You obviously don't have to have an if-then-fi to print a message to the user - if you are the only person using a script, you can simplify the checking of the lock as follow:

MUTEX_LOCK=/tmp/myscript_already_running
mkdir $MUTEX_LOCK || exit 1
trap "rmdir $MUTEX_LOCK" EXIT

With the above you will simply have an error message from mkdir which you need to interpret as "the script is already running", eg:

mkdir: Failed to make directory "/tmp/myscript_already_running"; File exists

Using this technique, a whole script might look like this:

#!/bin/ksh
# This is myscript v1.0.

#Set up the running environment
MUTEX_LOCK=/tmp/myscript_already_running
...

if ! mkdir $MUTEX_LOCK
then
   echo Can not continue - the lock file already exists!
   echo If you are sure that no other instance of this script
   echo is running, delete the file $MUTEX_LOCK and try again.
   exit 1
fi
trap "rmdir $MUTEX_LOCK" EXIT
...

# Doing work which requires only one instance of the script to be running
...

# THE END

Note there is no "remove lock" statement at the end of the script. This is handled by the trap, which executes on any exit, except of course a kill -9.

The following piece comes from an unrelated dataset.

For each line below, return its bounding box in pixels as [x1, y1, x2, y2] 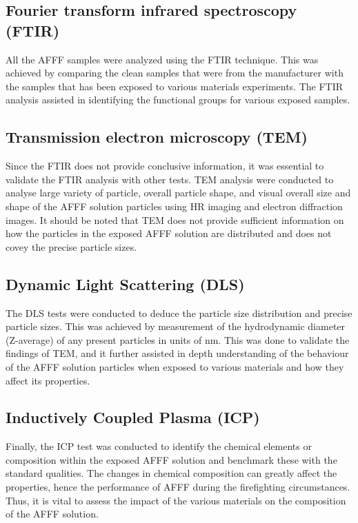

Using a kill -9 should in any case only ever be used as a last resort, because it does not allow the program to clean up after itself.

1 comment:

Mike Gerdts said...

There is a good discussion of this topic at the shell-discuss forum.

For an example of code that can clean locking that can recover from kill -9 and unexpected reboots, see the locking routine I revised/wrote for postrun as part of the fix for 6471025.